::: EXTRACTED RECORDS

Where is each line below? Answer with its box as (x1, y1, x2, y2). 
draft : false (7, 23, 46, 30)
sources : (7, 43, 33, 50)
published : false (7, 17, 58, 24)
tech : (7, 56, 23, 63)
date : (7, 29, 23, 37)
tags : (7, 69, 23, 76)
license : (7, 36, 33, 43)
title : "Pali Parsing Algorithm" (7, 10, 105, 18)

::::::
::: EXTRACTED RECORDS

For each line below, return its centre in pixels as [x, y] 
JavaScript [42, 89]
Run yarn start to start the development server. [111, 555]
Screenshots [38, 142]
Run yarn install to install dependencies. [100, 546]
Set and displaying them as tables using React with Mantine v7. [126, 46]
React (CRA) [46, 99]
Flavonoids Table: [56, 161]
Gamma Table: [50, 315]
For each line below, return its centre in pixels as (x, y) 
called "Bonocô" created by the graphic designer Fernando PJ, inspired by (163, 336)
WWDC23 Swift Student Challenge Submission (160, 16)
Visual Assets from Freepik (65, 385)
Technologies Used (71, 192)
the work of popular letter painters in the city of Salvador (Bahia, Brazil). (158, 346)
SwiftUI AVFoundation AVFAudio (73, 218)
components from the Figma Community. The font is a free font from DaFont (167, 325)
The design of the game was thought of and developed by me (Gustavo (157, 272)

::::::
::: EXTRACTED RECORDS

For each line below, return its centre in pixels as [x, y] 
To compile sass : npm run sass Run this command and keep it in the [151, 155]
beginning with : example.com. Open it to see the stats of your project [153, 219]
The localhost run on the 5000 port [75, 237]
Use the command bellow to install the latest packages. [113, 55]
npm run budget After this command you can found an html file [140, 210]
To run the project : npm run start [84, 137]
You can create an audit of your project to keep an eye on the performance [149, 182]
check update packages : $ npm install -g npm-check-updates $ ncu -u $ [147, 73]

::::::

WORK TASK:
Starting with the line with "React (CRA) [46, 99]" above and going on through the line with "The design of", transcribe every line exactly, both ends included, and add nothing.

EXERCISE ANSWER:
React (CRA) [46, 99]
Flavonoids Table: [56, 161]
Gamma Table: [50, 315]
For each line below, return its centre in pixels as (x, y) 
called "Bonocô" created by the graphic designer Fernando PJ, inspired by (163, 336)
WWDC23 Swift Student Challenge Submission (160, 16)
Visual Assets from Freepik (65, 385)
Technologies Used (71, 192)
the work of popular letter painters in the city of Salvador (Bahia, Brazil). (158, 346)
SwiftUI AVFoundation AVFAudio (73, 218)
components from the Figma Community. The font is a free font from DaFont (167, 325)
The design of the game was thought of and developed by me (Gustavo (157, 272)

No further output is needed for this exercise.